EXTRACTED MATERIAL >>
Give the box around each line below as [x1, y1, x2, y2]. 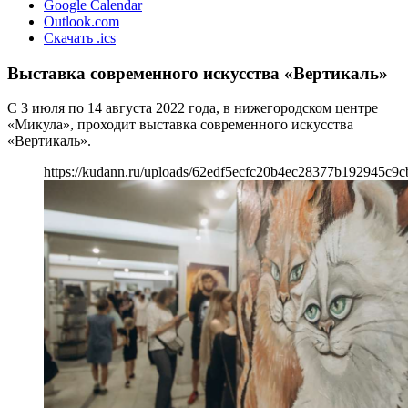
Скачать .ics [44, 30, 116, 46]
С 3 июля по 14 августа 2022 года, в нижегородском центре [7, 100, 378, 117]
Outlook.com [44, 14, 119, 29]
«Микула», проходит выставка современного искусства [7, 117, 353, 133]

TASK REQUIREMENTS >> Repeat each entry precisely as it appears. Leave the pictures out.

RESULT FOR THIS EXERCISE >>
Give the box around each line below as [x1, y1, x2, y2]. 
Скачать .ics [44, 30, 116, 46]
С 3 июля по 14 августа 2022 года, в нижегородском центре [7, 100, 378, 117]
Outlook.com [44, 14, 119, 29]
«Микула», проходит выставка современного искусства [7, 117, 353, 133]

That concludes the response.